* Data records:
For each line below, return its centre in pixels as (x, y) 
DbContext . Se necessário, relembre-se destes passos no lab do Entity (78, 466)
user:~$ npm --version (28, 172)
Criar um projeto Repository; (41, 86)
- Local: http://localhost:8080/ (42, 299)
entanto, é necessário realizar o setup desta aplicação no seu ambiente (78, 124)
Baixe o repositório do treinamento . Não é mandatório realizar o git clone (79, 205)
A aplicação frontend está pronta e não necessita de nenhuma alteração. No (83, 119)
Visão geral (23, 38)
...
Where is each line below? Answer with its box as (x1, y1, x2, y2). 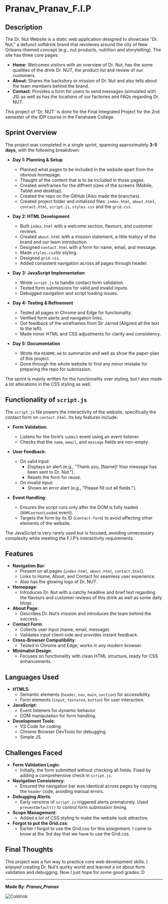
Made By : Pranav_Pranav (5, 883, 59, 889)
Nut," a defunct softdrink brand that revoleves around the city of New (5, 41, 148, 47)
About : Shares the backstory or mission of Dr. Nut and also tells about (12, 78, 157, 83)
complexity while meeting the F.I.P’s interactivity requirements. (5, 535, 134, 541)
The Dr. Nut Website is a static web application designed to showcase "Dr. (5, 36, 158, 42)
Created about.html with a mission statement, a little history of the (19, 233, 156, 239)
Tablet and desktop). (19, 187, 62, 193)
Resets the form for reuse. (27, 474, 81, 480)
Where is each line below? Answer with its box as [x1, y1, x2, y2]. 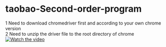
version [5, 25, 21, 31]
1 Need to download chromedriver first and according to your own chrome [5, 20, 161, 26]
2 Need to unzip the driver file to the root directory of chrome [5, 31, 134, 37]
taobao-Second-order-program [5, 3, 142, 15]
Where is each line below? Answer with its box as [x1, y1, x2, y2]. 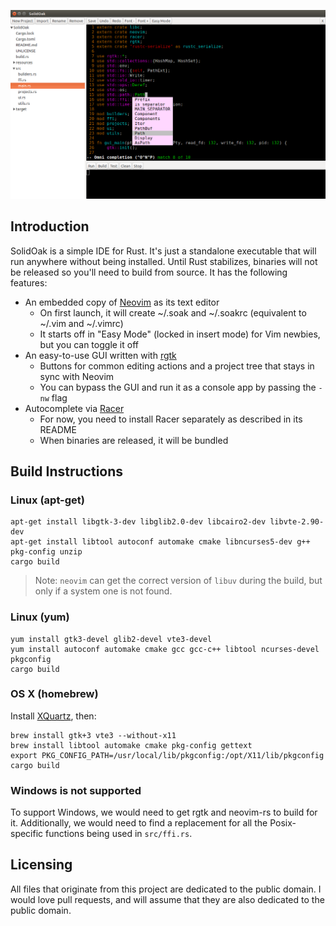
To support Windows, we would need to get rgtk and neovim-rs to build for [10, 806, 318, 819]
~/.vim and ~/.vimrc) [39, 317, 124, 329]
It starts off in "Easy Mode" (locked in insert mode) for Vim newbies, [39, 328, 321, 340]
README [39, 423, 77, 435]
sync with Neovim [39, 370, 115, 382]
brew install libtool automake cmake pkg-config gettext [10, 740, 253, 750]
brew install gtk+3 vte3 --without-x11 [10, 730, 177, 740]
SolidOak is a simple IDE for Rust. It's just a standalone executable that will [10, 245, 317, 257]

* Goal of the exercise:
Could you return exactly the stretch of the data above that starts at the line with "Made By : Pranav_Pranav (5, 883, 59, 889)" and ends at the line with "Tablet and desktop). (19, 187, 62, 193)", both lines included?

* Reply to the exercise:
Made By : Pranav_Pranav (5, 883, 59, 889)
Nut," a defunct softdrink brand that revoleves around the city of New (5, 41, 148, 47)
About : Shares the backstory or mission of Dr. Nut and also tells about (12, 78, 157, 83)
complexity while meeting the F.I.P’s interactivity requirements. (5, 535, 134, 541)
The Dr. Nut Website is a static web application designed to showcase "Dr. (5, 36, 158, 42)
Created about.html with a mission statement, a little history of the (19, 233, 156, 239)
Tablet and desktop). (19, 187, 62, 193)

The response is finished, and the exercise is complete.